We can see that it worked by diffing it.

$ diff index_2014.csv index_2014.csv.bak
39569c39569
< 11146506,EFILE,136171217,201212,1/14/2014,MOSTYN FOUNDATION INC CO SILVERCREST ASSET MANAGEMENT,990PF,93491211007003,201302119349100700
---
> 11146506,EFILE,136171217,201212,1/14/2014,MOSTYN FOUNDATION INC CO SILVERCREST ASSET ,AMAGEMENT,990PF,93491211007003,201302119349100700  

For more details see here.

Generate the schema files - Not required

Run $ python manage.py generate_schemas_from_metadata to generate a django models file (to the directory generated_models). You can modify these and put them into return/models.

Create the return tables

This is just another migration, but it creates 180 tables. Django seems to spit out a lotta warnings, they don't seem to reflect actual problems? $ python manage.py makemigrations return To make the migrations and
$ python manage.py migrate return to run them.

Load the filings

Actually enter the filings into the database with $ python manage.py load_filings <YYYY>.
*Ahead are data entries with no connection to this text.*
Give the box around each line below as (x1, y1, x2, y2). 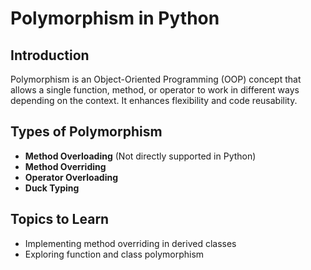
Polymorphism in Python (10, 7, 220, 30)
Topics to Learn (10, 211, 110, 228)
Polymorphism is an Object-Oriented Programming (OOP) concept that (10, 73, 302, 85)
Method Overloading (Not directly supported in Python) (24, 150, 257, 162)
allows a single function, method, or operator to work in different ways (10, 84, 300, 96)
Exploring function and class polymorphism (24, 248, 205, 260)
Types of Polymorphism (10, 123, 163, 141)
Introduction (10, 47, 90, 64)
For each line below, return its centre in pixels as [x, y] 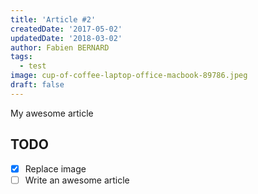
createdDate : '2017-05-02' [66, 29]
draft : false [37, 85]
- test [33, 66]
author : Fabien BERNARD [60, 47]
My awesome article [52, 113]
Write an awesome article [77, 180]
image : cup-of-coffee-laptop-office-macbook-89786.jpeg [129, 76]
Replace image [55, 168]
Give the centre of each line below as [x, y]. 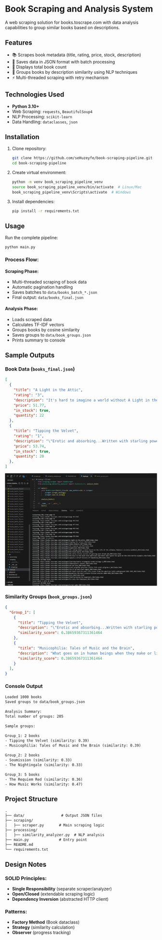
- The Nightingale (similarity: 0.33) [44, 765]
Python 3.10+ [26, 106]
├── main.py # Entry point [46, 840]
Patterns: [16, 911]
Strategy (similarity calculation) [43, 927]
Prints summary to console [39, 340]
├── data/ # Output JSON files [54, 816]
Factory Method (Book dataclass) [46, 922]
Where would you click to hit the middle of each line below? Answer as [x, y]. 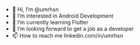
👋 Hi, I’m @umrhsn [35, 9]
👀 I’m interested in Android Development [63, 16]
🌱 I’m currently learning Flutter [50, 22]
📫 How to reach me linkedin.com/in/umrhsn [68, 36]
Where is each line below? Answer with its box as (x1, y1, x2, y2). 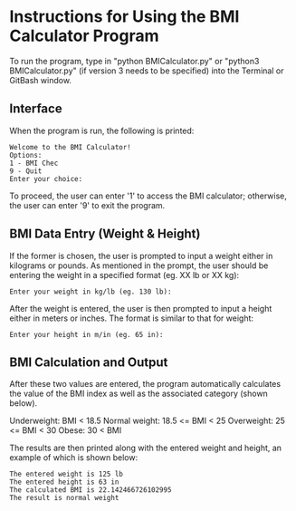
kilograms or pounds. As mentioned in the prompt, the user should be (9, 260, 269, 271)
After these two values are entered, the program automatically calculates (9, 379, 282, 390)
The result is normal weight (9, 494, 119, 503)
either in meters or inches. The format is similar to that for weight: (9, 313, 254, 323)
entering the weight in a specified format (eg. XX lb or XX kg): (9, 269, 240, 280)
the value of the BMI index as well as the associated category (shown (9, 388, 269, 400)
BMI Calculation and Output (9, 354, 168, 370)
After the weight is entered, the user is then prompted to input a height (9, 303, 272, 313)
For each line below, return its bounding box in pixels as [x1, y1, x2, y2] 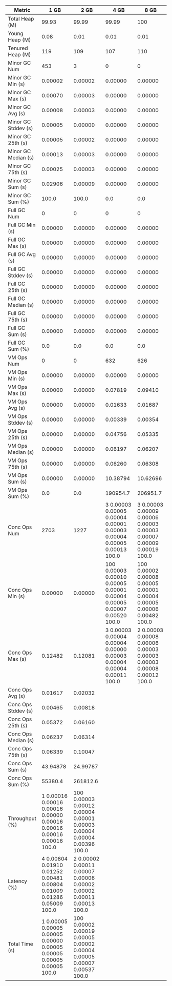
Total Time [8, 940, 33, 947]
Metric [14, 7, 31, 13]
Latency [8, 878, 27, 885]
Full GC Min [8, 221, 36, 228]
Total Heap [8, 15, 34, 22]
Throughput [8, 815, 37, 822]
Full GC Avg [8, 251, 36, 258]
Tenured [8, 45, 28, 52]
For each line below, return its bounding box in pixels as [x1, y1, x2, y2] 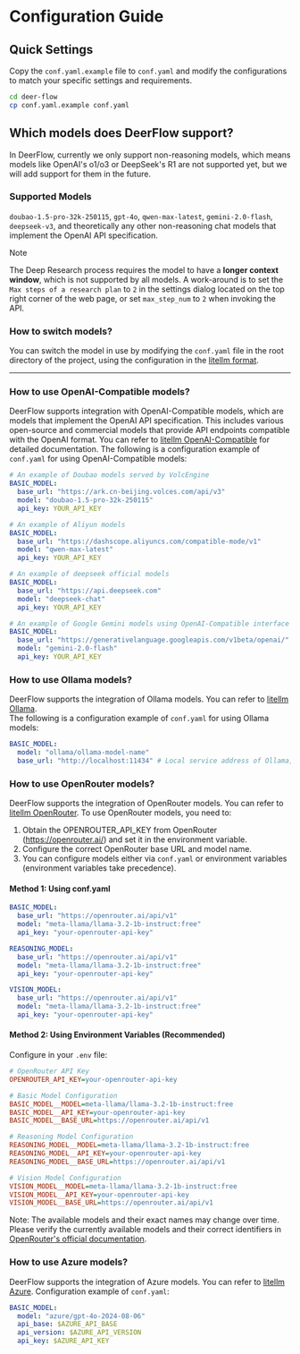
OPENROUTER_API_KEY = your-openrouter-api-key [9, 1075, 178, 1084]
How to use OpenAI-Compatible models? [9, 386, 190, 398]
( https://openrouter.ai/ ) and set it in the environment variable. [21, 834, 247, 845]
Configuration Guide [9, 6, 164, 27]
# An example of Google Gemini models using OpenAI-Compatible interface [9, 619, 290, 628]
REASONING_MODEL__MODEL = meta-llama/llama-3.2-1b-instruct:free [9, 1141, 250, 1150]
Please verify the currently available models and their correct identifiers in [9, 1224, 281, 1235]
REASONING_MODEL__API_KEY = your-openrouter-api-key [9, 1149, 202, 1158]
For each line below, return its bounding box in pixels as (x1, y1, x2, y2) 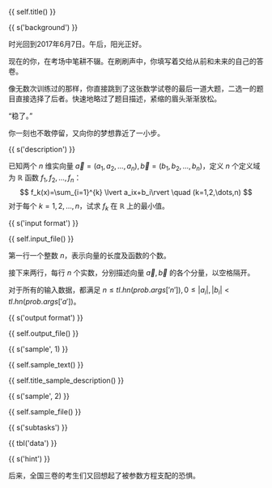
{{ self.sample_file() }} (8, 407, 82, 417)
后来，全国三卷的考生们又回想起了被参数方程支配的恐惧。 (8, 471, 200, 481)
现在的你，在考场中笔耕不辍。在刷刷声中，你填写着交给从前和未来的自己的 (8, 57, 257, 66)
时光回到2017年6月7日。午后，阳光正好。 (8, 40, 147, 49)
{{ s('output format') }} (8, 313, 83, 323)
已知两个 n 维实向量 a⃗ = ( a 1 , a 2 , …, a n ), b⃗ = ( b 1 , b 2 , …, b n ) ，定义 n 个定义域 (8, 161, 261, 172)
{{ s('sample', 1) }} (8, 344, 69, 354)
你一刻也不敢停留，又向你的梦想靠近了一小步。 (8, 129, 164, 138)
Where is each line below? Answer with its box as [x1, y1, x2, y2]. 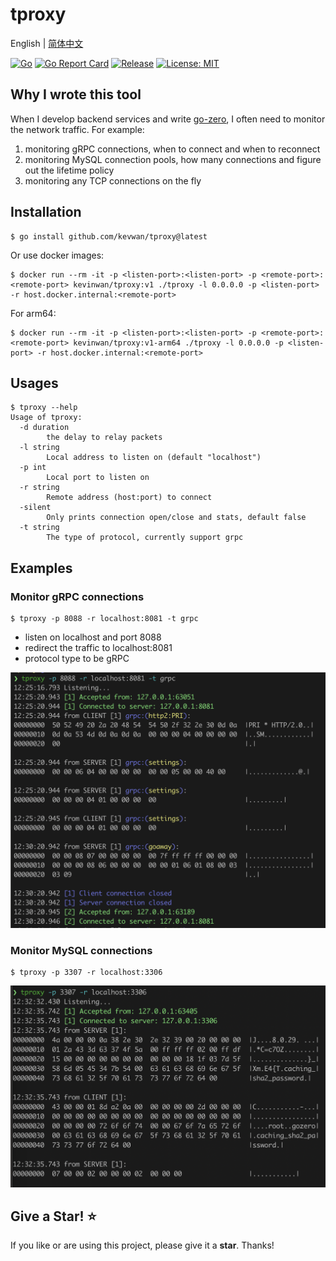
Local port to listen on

This script will take a while to run--probably at least several hours per year. You'll likely want to run it using nohup, so something like this:

$ nohup python manage.py load_filings <YYYY> &

Which detaches the terminal from the process, so if your connection times out the command keeps running.

You may want to adjust your postgres settings for better loading, but you'll need to pay attention to overall memory and resource uses.

Analyze the load process

The loading process uses columns in the filing model to track load process (and to insure the same files aren't loaded twice).
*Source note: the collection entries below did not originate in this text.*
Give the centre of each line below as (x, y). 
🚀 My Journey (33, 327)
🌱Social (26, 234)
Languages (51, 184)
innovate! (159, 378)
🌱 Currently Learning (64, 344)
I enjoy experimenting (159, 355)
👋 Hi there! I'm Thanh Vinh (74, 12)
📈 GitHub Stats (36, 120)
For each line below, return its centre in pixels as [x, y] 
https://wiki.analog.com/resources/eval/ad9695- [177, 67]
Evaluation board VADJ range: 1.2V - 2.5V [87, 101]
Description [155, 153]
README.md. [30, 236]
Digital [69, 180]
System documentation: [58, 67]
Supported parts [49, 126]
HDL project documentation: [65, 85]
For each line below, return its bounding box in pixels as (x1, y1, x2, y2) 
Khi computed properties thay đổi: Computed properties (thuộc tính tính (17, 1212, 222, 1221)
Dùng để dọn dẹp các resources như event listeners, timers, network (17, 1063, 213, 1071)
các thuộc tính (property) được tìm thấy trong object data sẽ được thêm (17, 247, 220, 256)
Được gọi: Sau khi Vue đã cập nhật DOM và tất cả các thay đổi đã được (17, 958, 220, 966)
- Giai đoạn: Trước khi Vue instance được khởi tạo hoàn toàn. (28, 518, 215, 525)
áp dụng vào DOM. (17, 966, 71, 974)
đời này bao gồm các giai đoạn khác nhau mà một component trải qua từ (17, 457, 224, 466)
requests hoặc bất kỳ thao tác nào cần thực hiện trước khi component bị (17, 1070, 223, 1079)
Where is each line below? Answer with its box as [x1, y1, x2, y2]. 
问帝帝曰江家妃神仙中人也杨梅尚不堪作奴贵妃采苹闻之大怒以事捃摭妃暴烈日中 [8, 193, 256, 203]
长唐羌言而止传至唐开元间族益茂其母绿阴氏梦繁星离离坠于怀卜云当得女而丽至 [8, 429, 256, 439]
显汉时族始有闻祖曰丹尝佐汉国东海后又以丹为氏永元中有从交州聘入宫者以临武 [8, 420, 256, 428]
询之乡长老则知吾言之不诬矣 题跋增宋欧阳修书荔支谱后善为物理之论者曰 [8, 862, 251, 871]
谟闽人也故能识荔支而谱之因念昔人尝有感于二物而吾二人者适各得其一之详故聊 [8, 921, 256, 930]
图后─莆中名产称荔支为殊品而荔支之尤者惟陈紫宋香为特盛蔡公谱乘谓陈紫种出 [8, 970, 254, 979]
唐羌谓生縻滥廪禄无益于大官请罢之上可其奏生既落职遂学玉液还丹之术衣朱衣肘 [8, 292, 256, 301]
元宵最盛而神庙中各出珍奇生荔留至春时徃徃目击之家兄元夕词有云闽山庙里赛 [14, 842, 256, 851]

TK - explanation of keyerrors

Removing all rows

There's a sql script that will remove all entered rows from all return tables and reset the fields in filing as if they were new.
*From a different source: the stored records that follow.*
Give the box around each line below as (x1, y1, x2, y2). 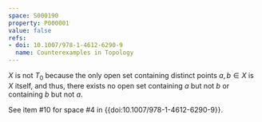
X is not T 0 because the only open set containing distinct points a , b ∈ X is (8, 71, 254, 82)
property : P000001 (8, 19, 69, 27)
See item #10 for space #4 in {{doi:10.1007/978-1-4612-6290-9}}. (8, 104, 224, 114)
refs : (8, 33, 26, 42)
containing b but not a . (8, 89, 83, 99)
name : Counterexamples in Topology (15, 49, 134, 57)
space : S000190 (8, 11, 59, 20)
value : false (8, 26, 52, 34)
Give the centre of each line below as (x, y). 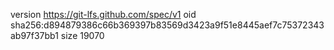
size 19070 (82, 35)
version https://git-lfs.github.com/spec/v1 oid (103, 14)
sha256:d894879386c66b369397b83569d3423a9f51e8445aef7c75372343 (167, 25)
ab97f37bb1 (34, 35)
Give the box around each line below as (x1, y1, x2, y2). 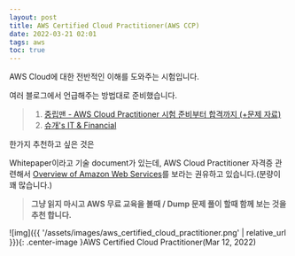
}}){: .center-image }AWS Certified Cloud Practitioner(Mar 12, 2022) (9, 237, 257, 248)
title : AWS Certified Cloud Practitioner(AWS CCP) (9, 21, 200, 30)
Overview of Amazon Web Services (32, 169, 162, 180)
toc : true (9, 46, 46, 55)
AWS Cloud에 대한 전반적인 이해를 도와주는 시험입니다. (9, 72, 199, 82)
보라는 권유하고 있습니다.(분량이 (171, 169, 281, 180)
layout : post (9, 12, 58, 22)
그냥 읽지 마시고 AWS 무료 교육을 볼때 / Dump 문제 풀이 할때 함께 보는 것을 (30, 198, 287, 209)
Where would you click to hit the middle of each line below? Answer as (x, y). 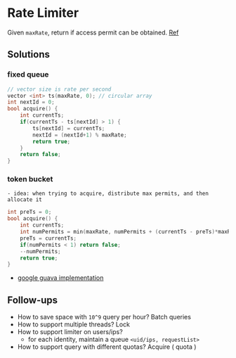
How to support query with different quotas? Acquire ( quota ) (107, 347)
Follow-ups (33, 300)
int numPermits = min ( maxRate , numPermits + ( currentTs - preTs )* (119, 232)
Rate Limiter (43, 13)
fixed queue (28, 75)
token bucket (30, 179)
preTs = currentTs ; (48, 238)
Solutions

If you want to live dangerously, you can run it from the console like this:

$ python manage.py dbshell < ./return/sql/delete_all_return.sql

Adding or removing indexes

There are management commands to create or drop indexes on object_id, ein and (for schedule K) documentId. Use $ python manage.py make_indexes or $ python manage.py drop_indexes . These are just conveniences to create indexes named xx_<tablename> --they won't remove other indexes.

Removing a subset of all rows

You can remove all filings from a given index file with the remove_year. It's likely to run faster if indexes are in place.

Removing only the rows that were half loaded

If loading gets interrupted, you can remove only the rows where parse_started is true and parse_complete is not with the management command remove_half_loaded. It also requires a year as a command line argument.

$ python manage.py remove_half_loaded 2018

File size concerns

The full download of uncompressed .xml files is over ~74 gigabytes. Processing a complete year of data probably entails moving at least 15 gigs of xml.

You probably want to look into a tool to help you move these files in bulk. AWS' S3 CLI can dramatically reduce download time, but seems unhelpful when trying to pull a subset of files (it seems like --exclude '*' hangs when processing so many files). You may want to look into moving all the files to your own S3 bucket as well. There are also alternatives to AWS' CLI tool, like S3 CMD.

You'll also want to configure IRSx file cache directory to set the WORKING_DIRECTORY variable to the file path of the folder where the xml files are located.

The worst option is to download the uncompressed files one at a time. That sounds, really, really slow.

Server considerations

With most hosting providers, you'll need to configure additional storage to support the static files and the database that's ultimately loaded. Make sure that you set the database storage directory to that storage, and get the fastest storage type you can afford.

You may want to look into tuning your database parameters to better support data loading. And you'll get better performance if you only create indexes after loading is complete (and delete them before bulk loads take place).

One random datapoint: on an Amazon t2.medium ec2 server (~$38/month) with 150 gigs of additional storage and postgres running on the default configs and writing to an SSD EBS volume, load time for the complete set of about 490,000 filings from 2017 took about 3 hours.